El Papa jesuita

Se nos ha muerto Francisco y hay dolor en el mundo por la pérdida de un guía de la Iglesia que se ha dejado la piel (o la vida) en hacer aquello para lo que le llamaron.

Arrancó su pontificado con una petición insólita en un contexto ya inusitado de por sí de tener por casi primera vez dos Papas vivos y coaligados. Al asomarse al balcón y al vértigo de la Plaza de San Pedro, acertó a decir: “Rezad por mí”. Veía que se le venía encima una descomunal tarea y que ser el primer Papa de la periferia no era mera casualidad sino una muy sabia acción del espíritu que siempre sopla en Roma en cada certera elección del sucesor de San Pedro.

Había mucho por hacer. La pederastia galopante, lacerante, ignominiosa, de tantos miembros del clero sobre víctimas confiadas ya empezaba a ser un secreto a voces que no se podía ocultar más; las cuentas sin un control férreo que alguien tenía que encarrilar; asuntos turbios como los soplos a la prensa desde el propio círculo más cercano a Benedicto XVI; luchas de poder e intrigas; y un Papa (saliente) más intelectual que de acción que se vio incapaz de imponerse al férreo control de la curia, ese ejército de sacerdotes y dignatarios poco amigo de cambios que les moviera la silla y los privilegios eran asuntos ya demasiado graves como para seguir mirando hacia otro lado.

De otra parte, una sociedad alejada de una Iglesia en la que no encontraba el consuelo a los males reales de hoy. Y entonces llegó Bergoglio.

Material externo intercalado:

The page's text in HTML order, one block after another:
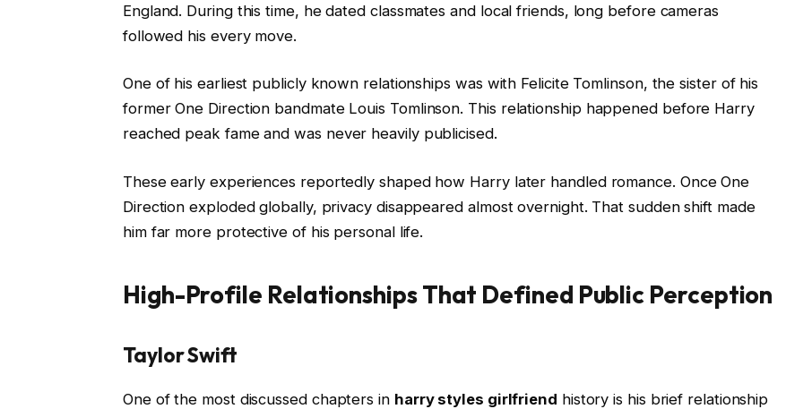
England. During this time, he dated classmates and local friends, long before cameras
followed his every move.
One of his earliest publicly known relationships was with Felicite Tomlinson, the sister of his
former One Direction bandmate Louis Tomlinson. This relationship happened before Harry
reached peak fame and was never heavily publicised.
These early experiences reportedly shaped how Harry later handled romance. Once One
Direction exploded globally, privacy disappeared almost overnight. That sudden shift made
him far more protective of his personal life.
High-Profile Relationships That Defined Public Perception
Taylor Swift
One of the most discussed chapters in harry styles girlfriend history is his brief relationship
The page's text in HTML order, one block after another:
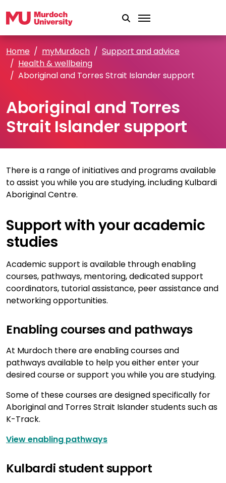
Home myMurdoch
Support and advice
Health & wellbeing
Aboriginal and Torres Strait Islander support
Aboriginal and Torres
Strait Islander support
There is a range of initiatives and programs available
to assist you while you are studying, including Kulbardi
Aboriginal Centre.
Support with your academic
studies
Academic support is available through enabling
courses, pathways, mentoring, dedicated support
coordinators, tutorial assistance, peer assistance and
networking opportunities.
Enabling courses and pathways
At Murdoch there are enabling courses and
pathways available to help you either enter your
desired course or support you while you are studying.
Some of these courses are designed specifically for
Aboriginal and Torres Strait Islander students such as
K-Track.
View enabling pathways
Kulbardi student support
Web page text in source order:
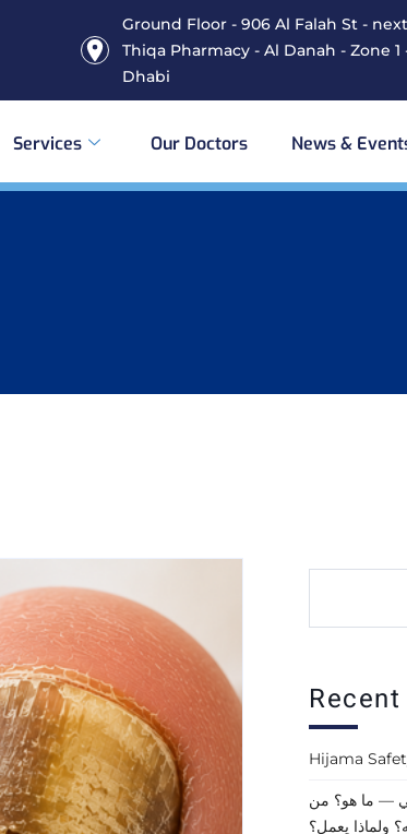
Ground Floor - 906 Al Falah St -
Thiqa Pharmacy - Al Danah - Zone 1
Dhabi
Services Our Doctors News &
Hijama
— ما هو؟ من
ولماذا يعمل؟
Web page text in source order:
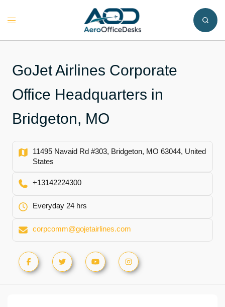
Toggle
GoJet Airlines Corporate
Office Headquarters in
Bridgeton, MO
11495 Navaid Rd #303, Bridgeton, MO 63044, United
States
+13142224300
Everyday 24 hrs
corpcomm@gojetairlines.com
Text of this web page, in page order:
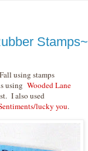
Stamps~
using stamps
using Wooded Lane
I also used
lucky you.
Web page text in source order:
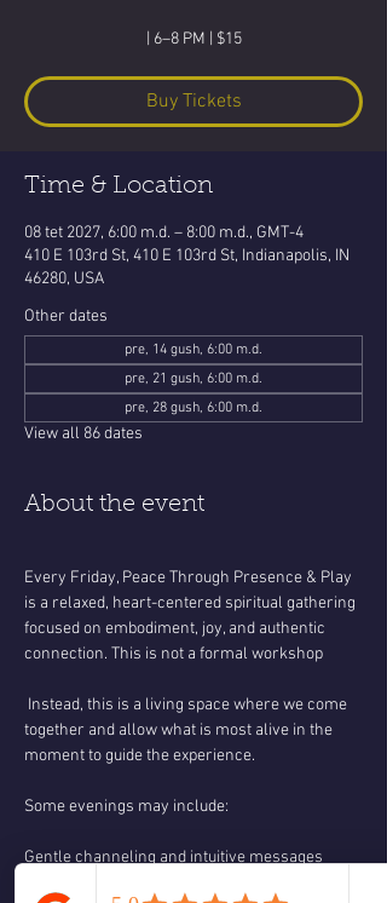
| 6–8 PM | $15
Buy Tickets
Time & Location
08 tet 2027, 6:00 m.d. – 8:00 m.d., GMT-4
410 E 103rd St, 410 E 103rd St, Indianapolis, IN
46280, USA
Other dates
pre, 14 gush, 6:00 m.d.
pre, 21 gush, 6:00 m.d.
pre, 28 gush, 6:00 m.d.
View all 86 dates
About the event
Every Friday, Peace Through Presence & Play
is a relaxed, heart-centered spiritual gathering
focused on embodiment, joy, and authentic
connection. This is not a formal workshop
Instead, this is a living space where we come
together and allow what is most alive in the
moment to guide the experience.
Some evenings may include:
Gentle channeling and intuitive messages
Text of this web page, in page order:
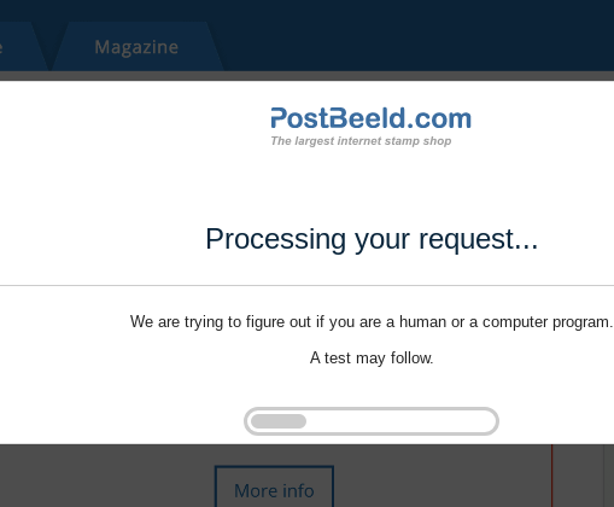
Processing your request...
We are trying to figure out if you are a human or a computer program.
A test may follow.
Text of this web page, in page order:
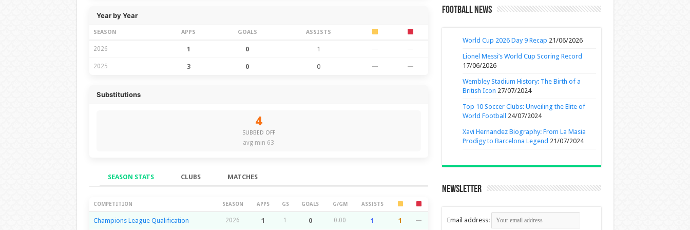
Year by Year
SEASON APPS GOALS ASSISTS
2026 1 0 1 — —
2025 3 0 0 — —
Substitutions
4
SUBBED OFF
avg min 63
SEASON STATS CLUBS MATCHES
Season Stats
COMPETITION SEASON APPS GS GOALS G/GM ASSISTS
Champions League Qualification 2026 1 1 0 0.00 1 1 —
Football News
World Cup 2026 Day 9 Recap 21/06/2026
Lionel Messi’s World Cup Scoring Record
17/06/2026
Wembley Stadium History: The Birth of a
British Icon 27/07/2024
Top 10 Soccer Clubs: Unveiling the Elite of
World Football
24/07/2024
Xavi Hernandez Biography: From La Masia
Prodigy to Barcelona Legend 21/07/2024
Newsletter
Email address:
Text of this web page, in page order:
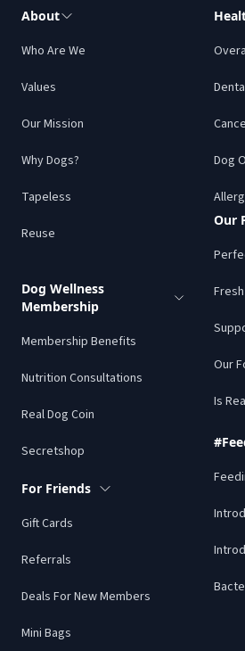
About
Who Are We
Values
Our Mission
Why Dogs?
Tapeless
Reuse
Dog Wellness
Membership
Membership Benefits
Nutrition Consultations
Real Dog Coin
Secretshop
For Friends
Gift Cards
Referrals
Deals For New Members
Mini Bags
Dog
Our
Our
Is
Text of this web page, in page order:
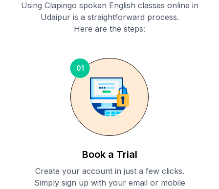
Using Clapingo spoken English classes online in
Udaipuris a straightforward process.
Here are the steps:
01
Book a Trial
Create your account in just a few clicks.
Simply sign up with your email or mobile
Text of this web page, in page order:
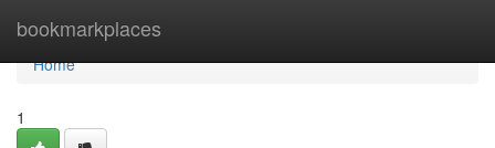
bookmarkplaces
Home
Home
1
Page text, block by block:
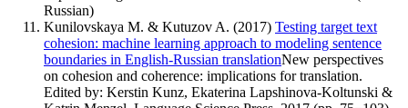
Russian)
Kunilovskaya M. & Kutuzov A. (2017) Testing target text
cohesion: machine learning approach to modeling sentence
boundaries in English-Russian translationNew perspectives
on cohesion and coherence: implications for translation.
Edited by: Kerstin Kunz, Ekaterina Lapshinova-Koltunski &
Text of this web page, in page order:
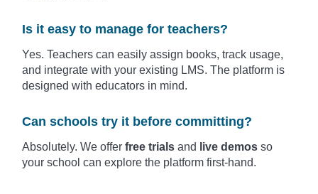
Is it easy to manage for teachers?
Yes. Teachers can easily assign books, track usage,
and integrate with your existing LMS. The platform is
designed with educators in mind.
Can schools try it before committing?
Absolutely. We offer free trials and live demos so
your school can explore the platform first-hand.
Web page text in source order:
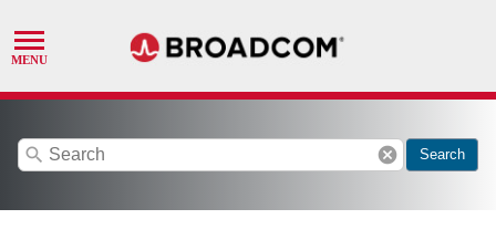
search cancel Search
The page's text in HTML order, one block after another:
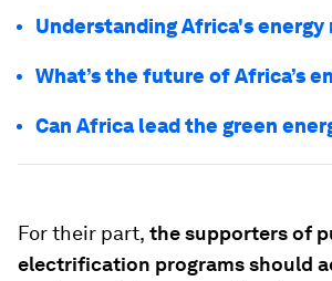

Tenía que ser un jesuita. El primero que se sentaba en la silla de San Pedro. Y con el carisma de la Compañía de Jesús de una firmeza a prueba de todo en los compromisos y los principios y una flexibilidad en las formas siempre abiertas al diálogo con la sociedad y entre razón y fe, piedras angulares de la orden creada por San Ignacio de Loyola.

Así, Francisco, afrontó asuntos difíciles como la homosexualidad o el divorcio, aunque más tibio de lo que muchos esperaban, sin contentar finalmente a nadie.

Solo con abrir esta puerta de los cambios ya ha sido mucho. Porque hacía falta renovar la Iglesia y hacerla menos jerárquica y más grupal dando paso a mujeres y laicos; porque había que rescatar ternura y dejarse de teologismos y tenebrismos para resucitar desde lo esencial, como ese Jesús que justo ayer demostraba que sólo en el renacer encuentra sentido una Iglesia de dos mil veinticinco años de vida.